During all the experimental trials, each participant was instructed to walk as normally as possible while keeping their gaze fixed on an “X” mark positioned 3 m ahead at eye level and not to hold onto the safety harness. White noise was played through the noise-cancelling headphones to remove ambient noise, such as belt running sounds. If a participant fell according to the load cell criteria (i.e., 30% of body weight46), both belts were immediately stopped for safety, and the trial was terminated. Otherwise, a participant continued walking for 20 steps at the pre-perturbation speed (i.e., PWS) after the perturbation, to ensure enough steps for successful recovery and a return to normal walking26,27,32,33. Each trial lasted less than 90 s. Consecutive trials were separated by 30 s of rest.

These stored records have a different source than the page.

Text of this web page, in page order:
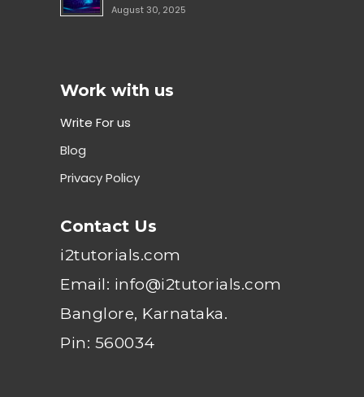
August 30, 2025
Work with us
Write For us
Blog
Privacy Policy
Contact Us
i2tutorials.com
Email: info@i2tutorials.com
Banglore, Karnataka.
Pin: 560034
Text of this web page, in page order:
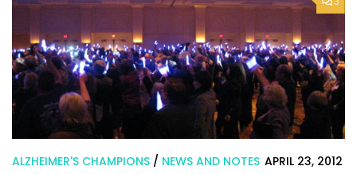
ALZHEIMER'S CHAMPIONS / NEWS AND NOTES APRIL 23, 2012
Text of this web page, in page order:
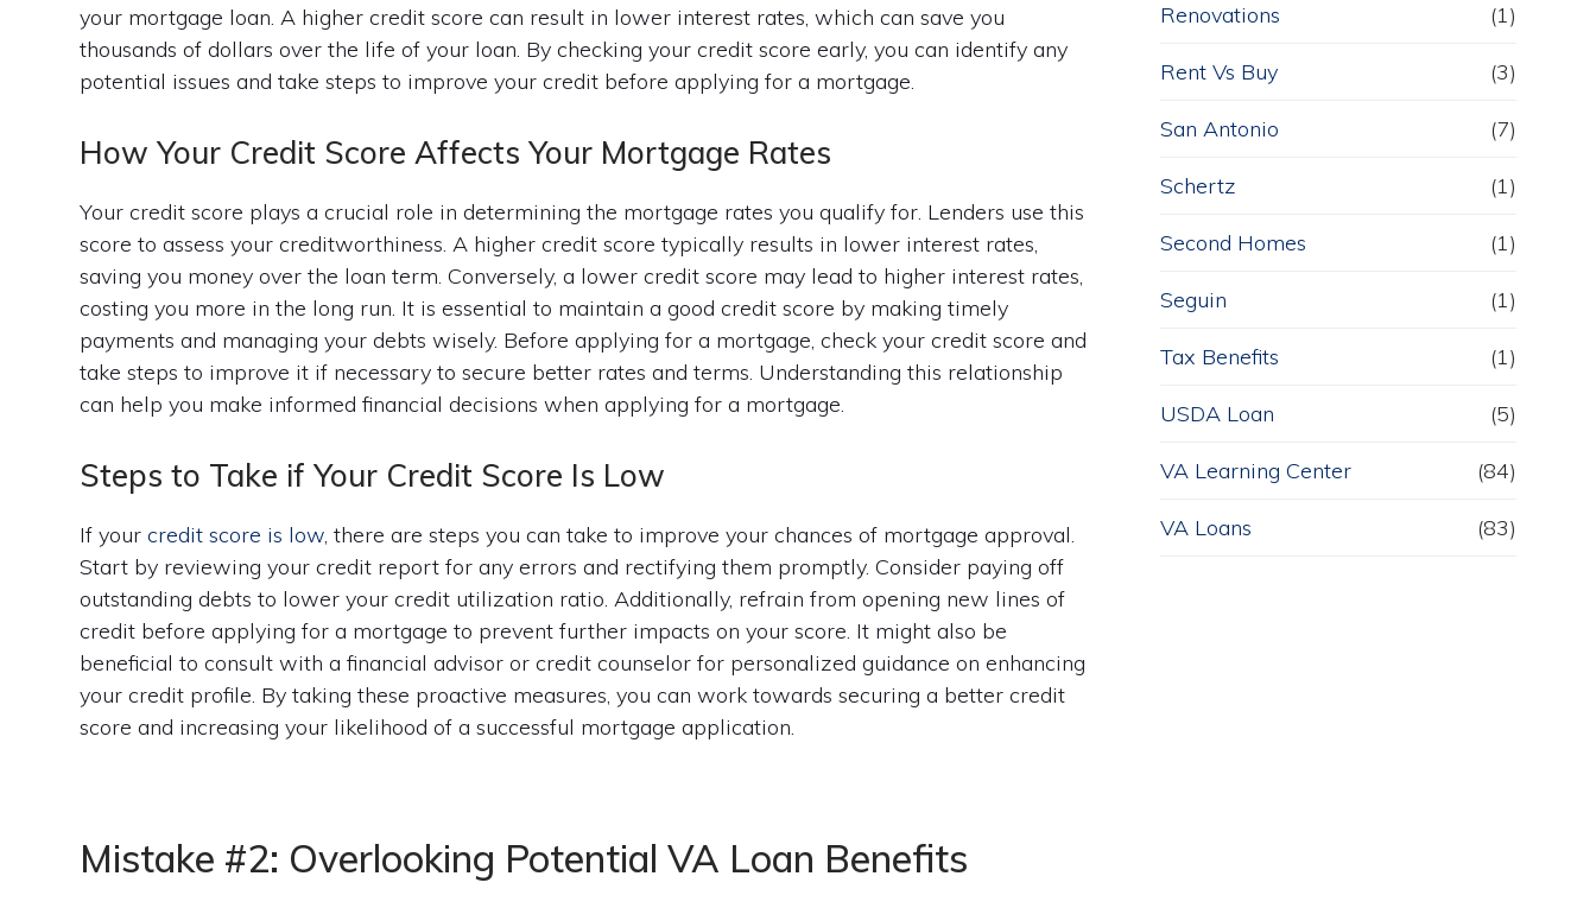
your mortgage loan. A higher credit score can result in lower interest rates, which can save you
thousands of dollars over the life of your loan. By checking your credit score early, you can identify any
potential issues and take steps to improve your credit before applying for a mortgage.
How Your Credit Score Affects Your Mortgage Rates
Your credit score plays a crucial role in determining the mortgage rates you qualify for. Lenders use this
score to assess your creditworthiness. A higher credit score typically results in lower interest rates,
saving you money over the loan term. Conversely, a lower credit score may lead to higher interest rates,
costing you more in the long run. It is essential to maintain a good credit score by making timely
payments and managing your debts wisely. Before applying for a mortgage, check your credit score and
take steps to improve it if necessary to secure better rates and terms. Understanding this relationship
can help you make informed financial decisions when applying for a mortgage.
Steps to Take if Your Credit Score Is Low
If yourcredit score is low, there are steps you can take to improve your chances of mortgage approval.
Start by reviewing your credit report for any errors and rectifying them promptly. Consider paying off
outstanding debts to lower your credit utilization ratio. Additionally, refrain from opening new lines of
credit before applying for a mortgage to prevent further impacts on your score. It might also be
beneficial to consult with a financial advisor or credit counselor for personalized guidance on enhancing
your credit profile. By taking these proactive measures, you can work towards securing a better credit
score and increasing your likelihood of a successful mortgage application.
Mistake #2: Overlooking Potential VA Loan Benefits
Renovations (1)
Rent Vs Buy (3)
San Antonio (7)
Schertz (1)
Second Homes (1)
Seguin (1)
Tax Benefits (1)
USDA Loan (5)
VA Learning Center (84)
VA Loans (83)
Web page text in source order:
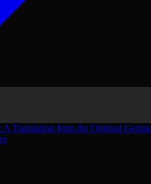
Translation from the Original
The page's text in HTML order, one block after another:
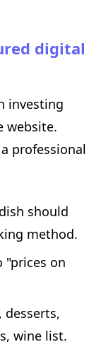
digital
investing
website.
professional
should
method.
"prices on
desserts,
wine list.

D. Data and Statistical Analyses
The outcome measures (number of falls and non-falls and rates for the 12 trials, and maximal loading force for perturbation trials involving falls) were analyzed using SPSS (IBM Corp., Armonk, NY, USA). The preliminary statistical analysis for fall occurrence (i.e., fall (1) or non-fall (0)) and maximum loading forces indicated no significant effects of gender, perturbation foot (i.e., left or right), or perturbation trials (i.e., learning). Therefore, chi-square tests were performed to evaluate the association between fall occurrence and six perturbation intensities. Associations between fall occurrence and perturbation intensities were also assessed using odds ratios (OR) with 95% confidence intervals (CI) and relative risk (RR). After confirming the normal distributions of the maximum loading forces using the Shapiro-Wilk test, a two-way analysis of variance (ANOVA) was performed to assess the main effects of the three speeds and two durations and their interactions. Post hoc analysis using the Šídák method was performed to determine the factors influencing the main and interaction effects on the maximum loading forces. The significance levels were set at a 2-sided p < 0.05.